Garret Albers

Garret Albers, Social Studies Teacher, High School

Many of you reading this article are old enough to remember the cinematic classic “War Games” featuring a young Matthew Broderick playing a computer savvy teen who inadvertently hacks a U.S. Military supercomputer and nearly kicks off the nuclear exchange of WWIII. Disaster is averted by telling the supercomputer to simulate Tic Tac Toe. Having played an unwinnable game, the computer comes to the conclusion of most foreign policy experts: the costs of a nuclear exchange are far too high.
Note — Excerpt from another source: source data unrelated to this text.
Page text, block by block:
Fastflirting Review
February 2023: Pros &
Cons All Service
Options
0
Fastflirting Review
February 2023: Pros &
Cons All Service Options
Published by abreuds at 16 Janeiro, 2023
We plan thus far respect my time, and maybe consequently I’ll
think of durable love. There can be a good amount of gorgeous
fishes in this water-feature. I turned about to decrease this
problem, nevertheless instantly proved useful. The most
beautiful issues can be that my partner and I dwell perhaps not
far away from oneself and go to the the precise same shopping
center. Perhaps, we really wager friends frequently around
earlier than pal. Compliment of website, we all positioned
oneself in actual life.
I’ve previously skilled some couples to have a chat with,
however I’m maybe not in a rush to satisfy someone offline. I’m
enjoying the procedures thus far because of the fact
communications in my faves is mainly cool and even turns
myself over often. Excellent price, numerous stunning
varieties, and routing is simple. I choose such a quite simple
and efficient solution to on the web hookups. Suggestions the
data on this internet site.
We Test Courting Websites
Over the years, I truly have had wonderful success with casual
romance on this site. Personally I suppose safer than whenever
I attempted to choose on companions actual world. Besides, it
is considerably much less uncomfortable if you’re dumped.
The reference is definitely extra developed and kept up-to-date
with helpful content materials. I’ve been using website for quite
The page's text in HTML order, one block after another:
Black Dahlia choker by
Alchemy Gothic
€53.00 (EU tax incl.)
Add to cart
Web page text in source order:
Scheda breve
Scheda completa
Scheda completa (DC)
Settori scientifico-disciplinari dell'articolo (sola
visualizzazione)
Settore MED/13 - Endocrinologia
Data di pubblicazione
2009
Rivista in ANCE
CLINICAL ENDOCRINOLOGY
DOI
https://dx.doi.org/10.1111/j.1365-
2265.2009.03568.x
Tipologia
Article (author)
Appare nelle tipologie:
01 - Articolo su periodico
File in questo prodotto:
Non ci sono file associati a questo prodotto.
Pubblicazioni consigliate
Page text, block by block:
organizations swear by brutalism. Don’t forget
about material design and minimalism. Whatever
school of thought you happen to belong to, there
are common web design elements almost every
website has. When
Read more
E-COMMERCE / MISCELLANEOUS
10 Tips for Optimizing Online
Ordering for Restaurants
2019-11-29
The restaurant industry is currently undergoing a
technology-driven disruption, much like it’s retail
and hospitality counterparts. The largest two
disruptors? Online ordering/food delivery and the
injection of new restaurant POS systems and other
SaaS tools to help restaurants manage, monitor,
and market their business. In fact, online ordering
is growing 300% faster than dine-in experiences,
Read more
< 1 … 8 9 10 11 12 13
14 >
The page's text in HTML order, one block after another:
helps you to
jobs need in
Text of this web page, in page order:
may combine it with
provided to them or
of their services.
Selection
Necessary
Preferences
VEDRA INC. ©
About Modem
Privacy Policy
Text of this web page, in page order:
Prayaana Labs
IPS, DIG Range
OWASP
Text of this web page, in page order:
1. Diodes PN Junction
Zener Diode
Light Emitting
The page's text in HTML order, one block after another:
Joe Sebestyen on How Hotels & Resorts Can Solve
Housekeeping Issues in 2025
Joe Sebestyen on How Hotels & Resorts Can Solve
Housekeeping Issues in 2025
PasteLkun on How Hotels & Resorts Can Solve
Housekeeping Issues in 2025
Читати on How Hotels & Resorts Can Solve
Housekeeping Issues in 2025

This analogy serves our students as an introduction to deterrence theory and the thermonuclear revolution. Simply put, attitudes toward war changed drastically in the aftermath of the successful development of fusion bomb weapons typically referred to as the “super” or thermonuclear weapons. These bombs are significantly more efficient and destructive than the fission bombs dropped on Hiroshima and Nagasaki in August of 1945. Students continue on in their understanding of basic deterrence theory by analyzing primary source material from President Eisenhower, Joseph Stalin, and Mao Zedong, among others. Their instruction is capped with an in-class simulation that requires the students to solve international disputes, gain economic and military influence, and advance their own interests all while remaining below the nuclear threshold.

Understanding the proverbial mushroom cloud looming over foreign policy decisions is our first step in gaining insight into US Cold War policy and other foreign policy decisions in the modern age. Let us hope that our students remember these lessons if they are ever to hold public office.